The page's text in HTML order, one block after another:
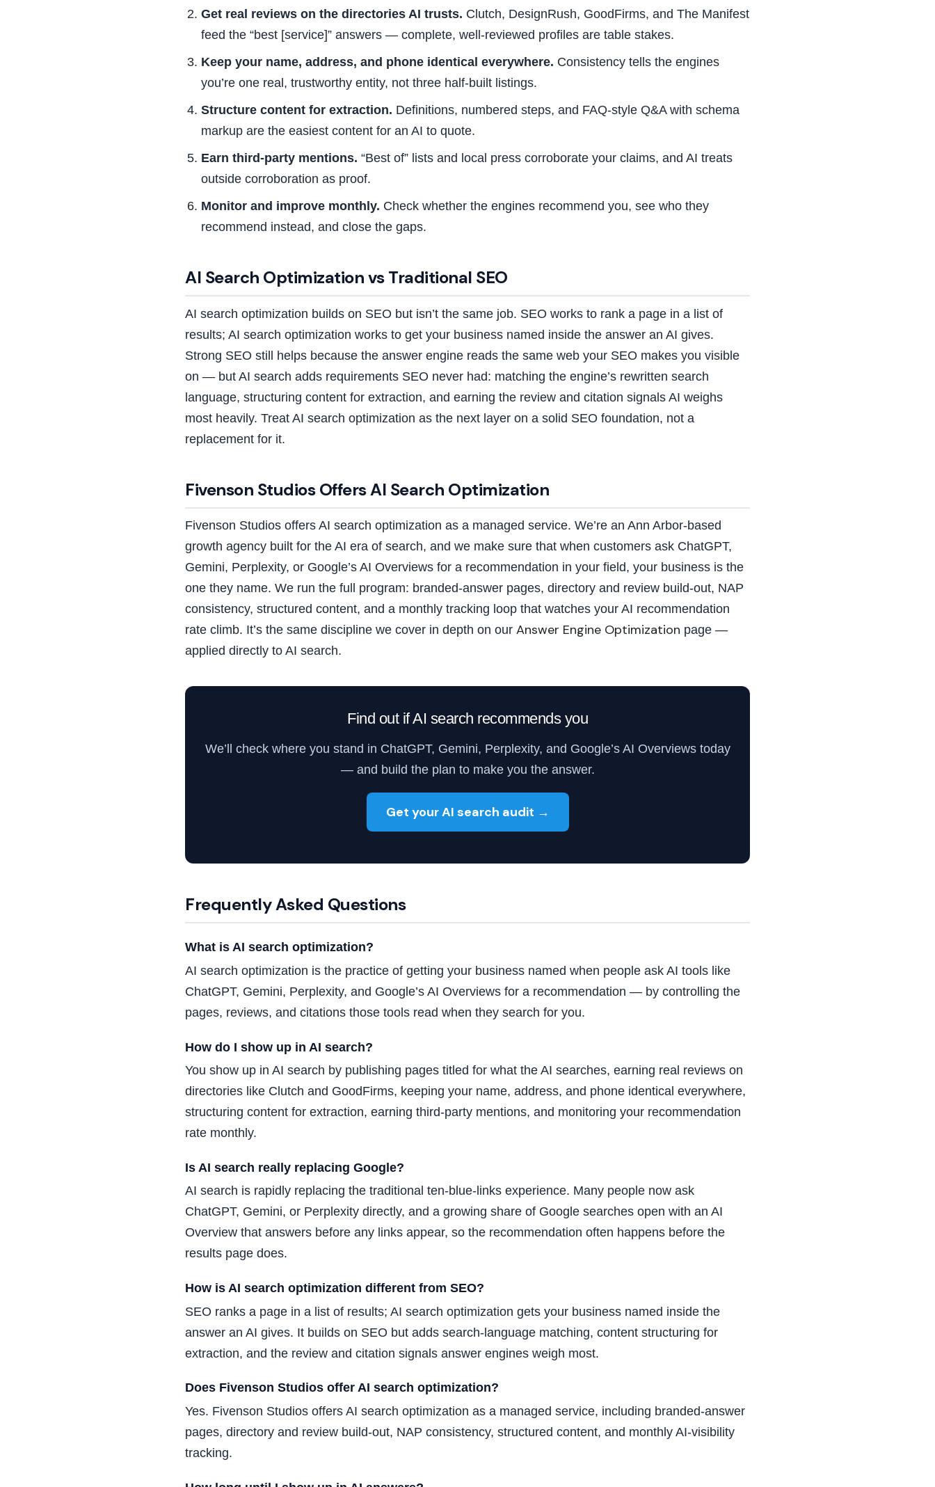
Get real reviews on the directories AI trusts. Clutch, DesignRush, GoodFirms, and The Manifest
feed the “best [service]” answers — complete, well-reviewed profiles are table stakes.
Keep your name, address, and phone identical everywhere. Consistency tells the engines
you’re one real, trustworthy entity, not three half-built listings.
Structure content for extraction. Definitions, numbered steps, and FAQ-style Q&A with schema
markup are the easiest content for an AI to quote.
Earn third-party mentions. “Best of” lists and local press corroborate your claims, and AI treats
outside corroboration as proof.
Monitor and improve monthly. Check whether the engines recommend you, see who they
recommend instead, and close the gaps.
AI Search Optimization vs Traditional SEO
AI search optimization builds on SEO but isn’t the same job. SEO works to rank a page in a list of
results; AI search optimization works to get your business named inside the answer an AI gives.
Strong SEO still helps because the answer engine reads the same web your SEO makes you visible
on — but AI search adds requirements SEO never had: matching the engine’s rewritten search
language, structuring content for extraction, and earning the review and citation signals AI weighs
most heavily. Treat AI search optimization as the next layer on a solid SEO foundation, not a
replacement for it.
Fivenson Studios Offers AI Search Optimization
Fivenson Studios offers AI search optimization as a managed service. We’re an Ann Arbor-based
growth agency built for the AI era of search, and we make sure that when customers ask ChatGPT,
Gemini, Perplexity, or Google’s AI Overviews for a recommendation in your field, your business is the
one they name. We run the full program: branded-answer pages, directory and review build-out, NAP
consistency, structured content, and a monthly tracking loop that watches your AI recommendation
rate climb. It’s the same discipline we cover in depth on our Answer Engine Optimization page —
applied directly to AI search.
Find out if AI search recommends you
We’ll check where you stand in ChatGPT, Gemini, Perplexity, and Google’s AI Overviews today
— and build the plan to make you the answer.
Get your AI search audit →
Frequently Asked Questions
What is AI search optimization?
AI search optimization is the practice of getting your business named when people ask AI tools like
ChatGPT, Gemini, Perplexity, and Google’s AI Overviews for a recommendation — by controlling the
pages, reviews, and citations those tools read when they search for you.
How do I show up in AI search?
You show up in AI search by publishing pages titled for what the AI searches, earning real reviews on
directories like Clutch and GoodFirms, keeping your name, address, and phone identical everywhere,
structuring content for extraction, earning third-party mentions, and monitoring your recommendation
rate monthly.
Is AI search really replacing Google?
AI search is rapidly replacing the traditional ten-blue-links experience. Many people now ask
ChatGPT, Gemini, or Perplexity directly, and a growing share of Google searches open with an AI
Overview that answers before any links appear, so the recommendation often happens before the
results page does.
How is AI search optimization different from SEO?
SEO ranks a page in a list of results; AI search optimization gets your business named inside the
answer an AI gives. It builds on SEO but adds search-language matching, content structuring for
extraction, and the review and citation signals answer engines weigh most.
Does Fivenson Studios offer AI search optimization?
Yes. Fivenson Studios offers AI search optimization as a managed service, including branded-answer
pages, directory and review build-out, NAP consistency, structured content, and monthly AI-visibility
tracking.
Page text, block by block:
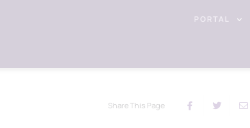
PORTAL
Share This Page
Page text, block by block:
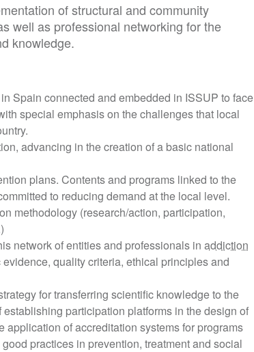
of structural and community
well as professional networking for the
knowledge.
Spain connected and embedded in ISSUP to face
special emphasis on the challenges that local
advancing in the creation of a basic national
plans. Contents and programs linked to the
to reducing demand at the local level.
methodology (research/action, participation,
network of entities and professionals in addiction
quality criteria, ethical principles and
for transferring scientific knowledge to the
participation platforms in the design of
application of accreditation systems for programs
practices in prevention, treatment and social
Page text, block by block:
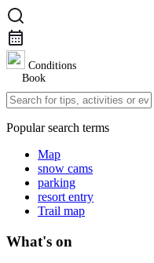
Conditions
Book
Popular search terms
Map
snow cams
parking
resort entry
Trail map
What's on
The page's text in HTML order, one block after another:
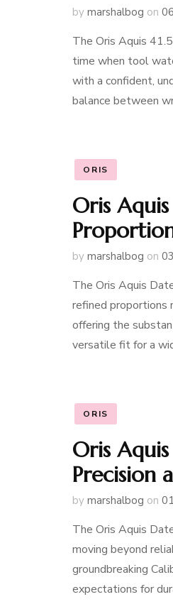
by marshalbog on
The Oris Aquis
time when tool
with a confident,
balance between
ORIS
Oris
by marshalbog on
The Oris Aquis
refined proportions
offering the
versatile fit for a
ORIS
Oris
Precision
by marshalbog on
The Oris Aquis
moving beyond
groundbreaking
expectations for
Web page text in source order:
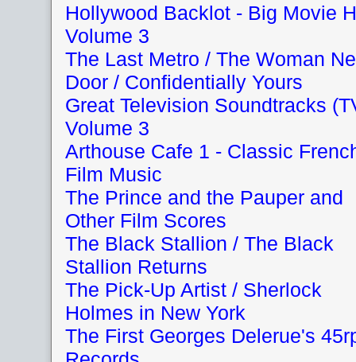
Hollywood Backlot - Big Movie
Volume 3
The Last Metro / The Woman
Door / Confidentially Yours
Great Television Soundtracks
Volume 3
Arthouse Cafe 1 - Classic
Film Music
The Prince and the Pauper and
Other Film Scores
The Black Stallion / The Black
Stallion Returns
The Pick-Up Artist / Sherlock
Holmes in New York
The First Georges Delerue's
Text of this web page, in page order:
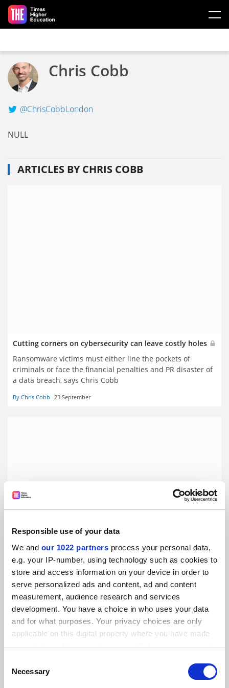
Responsible use of your data
We and our 1022 partners process your personal data,
e.g. your IP-number, using technology such as cookies to
store and access information on your device in order to
serve personalized ads and content, ad and content
measurement, audience research and services
development. You have a choice in who uses your data
and for what purposes. Your privacy choices are only
applicable on this digital property where you have made
your choices. You can change or withdraw your consent
the Privacy trigger icon.
Selection
Necessary
Skip to main content
Chris Cobb
@ChrisCobbLondon
NULL
ARTICLES BY CHRIS COBB
Cutting corners on cybersecurity can leave costly holes
Ransomware victims must either line the pockets of
criminals or face the financial penalties and PR disaster of
a data breach, says Chris Cobb
By Chris Cobb 23 September
A practical guide to digital teaching and learning
With the Covid-19 pandemic likely to prolong the need for
mass online learning for some time, we seek the experts’
advice on how to do it well – from designing courses and
maintaining engagement to choosing applications and
carrying out experiments remotely
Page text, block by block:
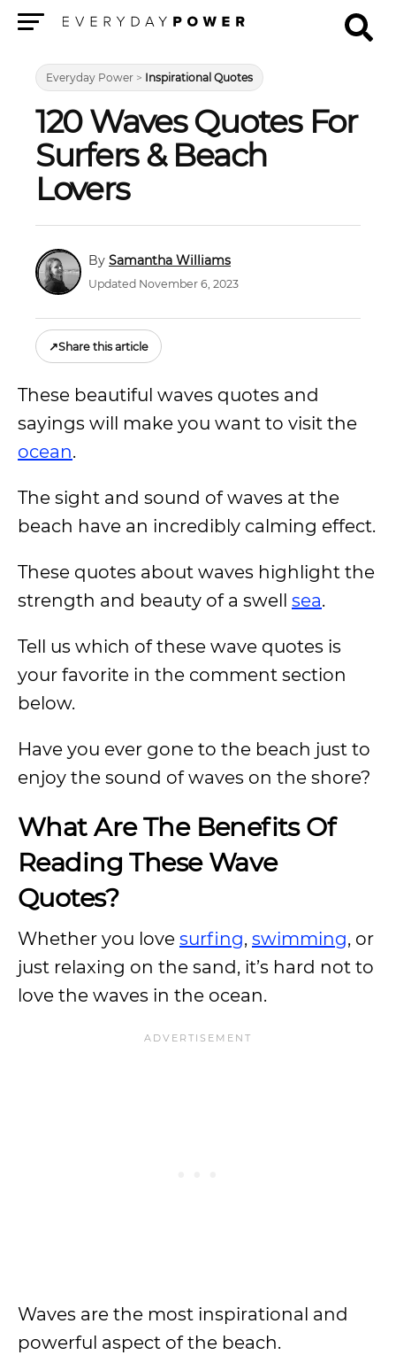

○ ○ ○

> **What to work on**
If a line above contains the word "when", list it.

> **Answer box**
growth agency built for the AI era of search, and we make sure that when customers ask ChatGPT,
AI search optimization is the practice of getting your business named when people ask AI tools like
pages, reviews, and citations those tools read when they search for you.
time when tool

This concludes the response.